*** Begin section ***

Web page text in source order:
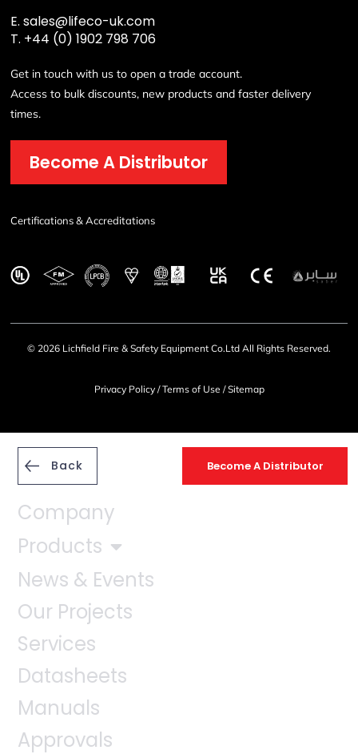
E.sales@lifeco-uk.com
T. +44 (0) 1902 798 706
Get in touch with us to open a trade account.
Access to bulk discounts, new products and faster delivery
times.
Become A Distributor
Certifications & Accreditations
© 2026 Lichfield Fire & Safety Equipment Co.Ltd All Rights Reserved.
Privacy Policy/Terms of Use /Sitemap
Back Become A Distributor
Company
Products
News & Events
Our Projects
Services
Datasheets
Manuals
Approvals
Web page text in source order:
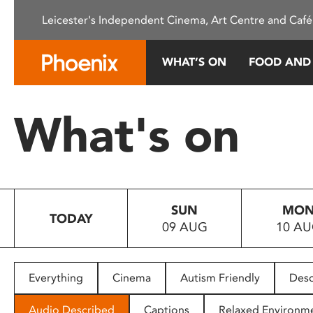
This
system.
Press
to
people
with
Leicester's Independent Cinema, Art Centre and
WHAT’S ON FOOD
What's on
TODAY
SUN
09 AUG
10
Everything Cinema Autism Friendly
Audio Described Captions Relaxed
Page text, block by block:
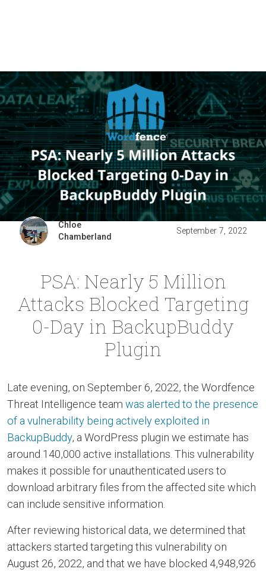
Chloe
Chamberland
September 7, 2022
PSA: Nearly 5 Million
Attacks Blocked Targeting
0-Day in BackupBuddy
Plugin
Late evening, on September 6, 2022, the Wordfence
Threat Intelligence team was alerted to the presence
of a vulnerability being actively exploited in
BackupBuddy, a WordPress plugin we estimate has
around 140,000 active installations. This vulnerability
makes it possible for unauthenticated users to
download arbitrary files from the affected site which
can include sensitive information.
After reviewing historical data, we determined that
attackers started targeting this vulnerability on
August 26, 2022, and that we have blocked 4,948,926
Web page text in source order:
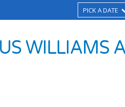
PICK A DATE
WILLIAMS
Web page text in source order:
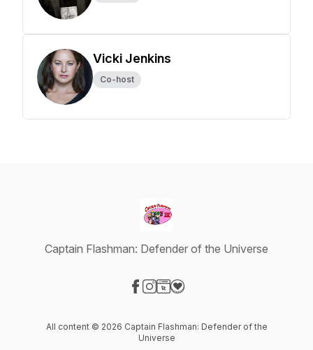
Vicki Jenkins
Co-host
Captain Flashman: Defender of the Universe
All content © 2026 Captain Flashman: Defender of the
Universe
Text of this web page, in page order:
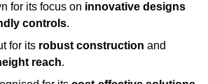
for its focus on innovative designs
controls.
for its robust construction and
reach.
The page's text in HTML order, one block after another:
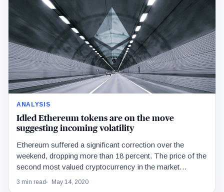
ANALYSIS
Idled Ethereum tokens are on the move
suggesting incoming volatility
Ethereum suffered a significant correction over the
weekend, dropping more than 18 percent. The price of the
second most valued cryptocurrency in the market…
3 min read May 14, 2020
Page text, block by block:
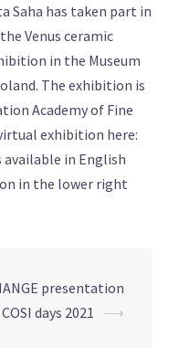
Saha has taken part in
Venus ceramic
in the Museum
The exhibition is
Academy of Fine
exhibition here:
in English
in the lower right
presentation
days 2021 ⟶
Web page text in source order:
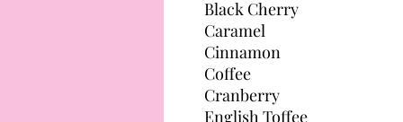
Black Cherry
Caramel
Cinnamon
Coffee
Cranberry
English Toffee
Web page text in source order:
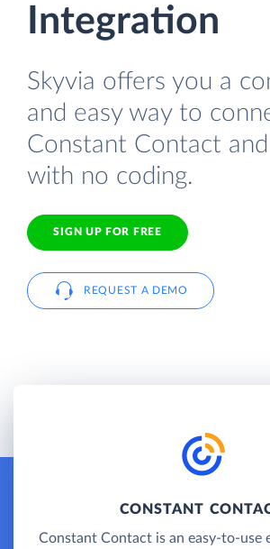
Integration
Skyvia offers you a
and easy way to
Constant Contact
with no coding.
SIGN UP FOR FREE
REQUEST A DEMO
CONSTANT
Constant Contact is an easy-to-use
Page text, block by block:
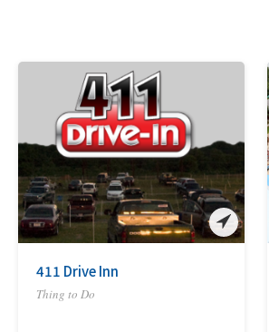
411 Drive Inn
Thing to Do
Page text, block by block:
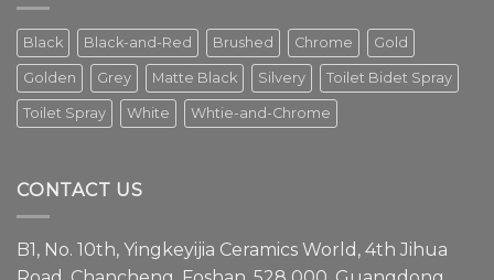
element
in
modern
interior
design.
Episode
share
about
Black Black-and-Red Brushed Chrome Gold
Golden Grey Matte Black Silvery Toilet Bidet Spray
Toilet Spray White Whtie-and-Chrome
CONTACT US
B1, No. 10th, Yingkeyijia Ceramics World, 4th Jihua
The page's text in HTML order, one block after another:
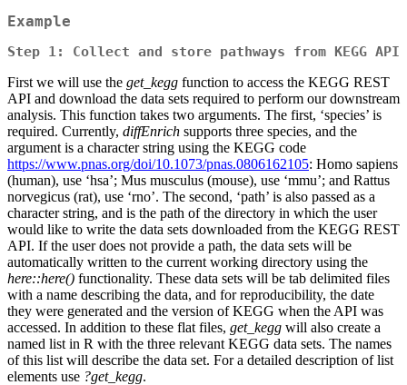
Example
Step 1: Collect and store pathways from KEGG API
First we will use the get_kegg function to access the KEGG REST
API and download the data sets required to perform our downstream
analysis. This function takes two arguments. The first, ‘species’ is
required. Currently, diffEnrich supports three species, and the
argument is a character string using the KEGG code
https://www.pnas.org/doi/10.1073/pnas.0806162105: Homo sapiens
(human), use ‘hsa’; Mus musculus (mouse), use ‘mmu’; and Rattus
norvegicus (rat), use ‘rno’. The second, ‘path’ is also passed as a
character string, and is the path of the directory in which the user
would like to write the data sets downloaded from the KEGG REST
API. If the user does not provide a path, the data sets will be
automatically written to the current working directory using the
here::here() functionality. These data sets will be tab delimited files
with a name describing the data, and for reproducibility, the date
they were generated and the version of KEGG when the API was
accessed. In addition to these flat files, get_kegg will also create a
named list in R with the three relevant KEGG data sets. The names
of this list will describe the data set. For a detailed description of list
elements use ?get_kegg.
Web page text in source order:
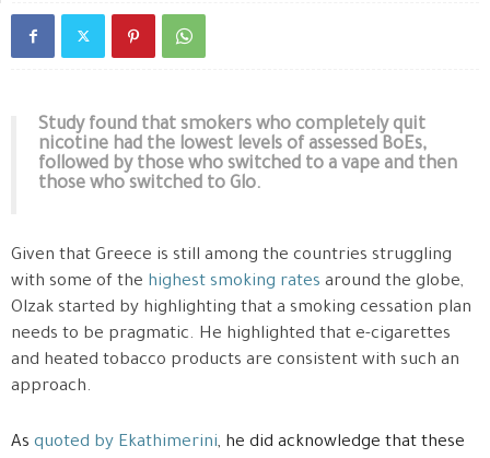
Study found that smokers who completely quit
nicotine had the lowest levels of assessed BoEs,
followed by those who switched to a vape and then
those who switched to Glo.
Given that Greece is still among the countries struggling
with some of the highest smoking rates around the globe,
Olzak started by highlighting that a smoking cessation plan
needs to be pragmatic. He highlighted that e-cigarettes
and heated tobacco products are consistent with such an
approach.
As quoted by Ekathimerini, he did acknowledge that these
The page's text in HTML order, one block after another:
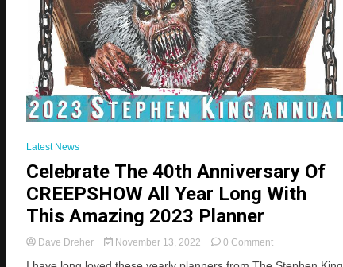
Latest News
Celebrate The 40th Anniversary Of
CREEPSHOW All Year Long With
This Amazing 2023 Planner
Dave Dreher November 13, 2022 0 Commenton

*** End section ***

Task instructions: In the listing above, find the line containing "they were generated" and the line containing "As quoted by". Reproduce those lines and all between them exactly, with no pictures and nothing more.

Reply to the task:
they were generated and the version of KEGG when the API was
accessed. In addition to these flat files, get_kegg will also create a
named list in R with the three relevant KEGG data sets. The names
of this list will describe the data set. For a detailed description of list
elements use ?get_kegg.
Web page text in source order:
Study found that smokers who completely quit
nicotine had the lowest levels of assessed BoEs,
followed by those who switched to a vape and then
those who switched to Glo.
Given that Greece is still among the countries struggling
with some of the highest smoking rates around the globe,
Olzak started by highlighting that a smoking cessation plan
needs to be pragmatic. He highlighted that e-cigarettes
and heated tobacco products are consistent with such an
approach.
As quoted by Ekathimerini, he did acknowledge that these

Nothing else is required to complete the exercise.